In her article, “German Children’s Art During World War One,” Carolyn Kay examines a set of drawings produced in 1915 by students at a primary school in Wilhelmsburg. Arguing that in nineteenth- and twentieth-century Germany, “the family and the child became a central object of nation-building and of nationalism,” Kay contextualizes the children’s artistic production within the nationalistic propaganda that surrounded them, and points to intertextual resonances and influences to gain insight into the meanings and possible motives behind these works. Deepening this contextualization, she considers how shifts in education more broadly, and art education specifically, intersected with intensifying nationalism, emerging ideas about child development in psychology, and increasing precarity through the war years in ways that would have been felt by the child artists. While noting the epistemological challenges of interpreting children’s art outside of its historical context and without the assistance of the artists, Kay’s careful visual and historical analysis of the children’s artwork offers insights into the iconography of individual children and the broader socio-political contexts they inhabited.
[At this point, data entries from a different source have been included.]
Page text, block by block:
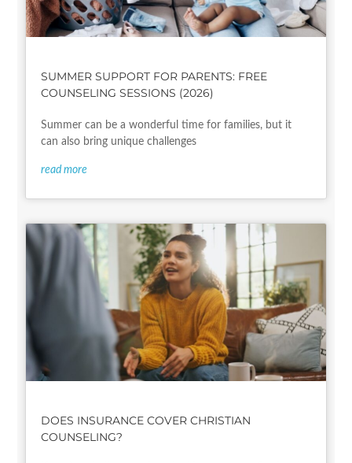
SUMMER SUPPORT FOR PARENTS: FREE
COUNSELING SESSIONS (2026)
Summer can be a wonderful time for families, but it
can also bring unique challenges
read more
DOES INSURANCE COVER CHRISTIAN
COUNSELING?

In the face of multiple and intersecting global crises driven by continuing racism, sexism, heterosexism, classism, colonialism, the COVID-19 pandemic, and climate change, the papers assembled here show us the contributions that children’s art can make to our understanding of crises. As children are some of the most prolific producers of art, there is no shortage of cultural production that adults might engage with to better understand and learn from their perspectives. While such engagement is neither simple nor straightforward, such efforts can work against the pathologizing frames of development and Eurocentric definitions of trauma, and undo overly simplified binaries of passivity and agency, and victimhood and resilience, which have historically defined children in delimiting ways. The authors assembled within this themed edition on “Children’s Art in Times of Crisis” not only urge readers to engage in this work, but provide constructive approaches to do so, while recognizing the inherent incompleteness therein. We hope that their contributions will stimulate broader and deeper reflections on how to better engage with children’s art as a way of learning more about their perspectives and the societies they inhabit.
The work done here is with sincere thanks to Brooklyn Ciccotelli, who provided research assistance for both issues. Nicola Yelland offered much appreciated editorial guidance, and thanks are given to the reviewers who were able to offer sharp and generous feedback to authors. This is certainly a collective effort and one that owes a great deal to the children and childhoods that challenge the presence of injustice.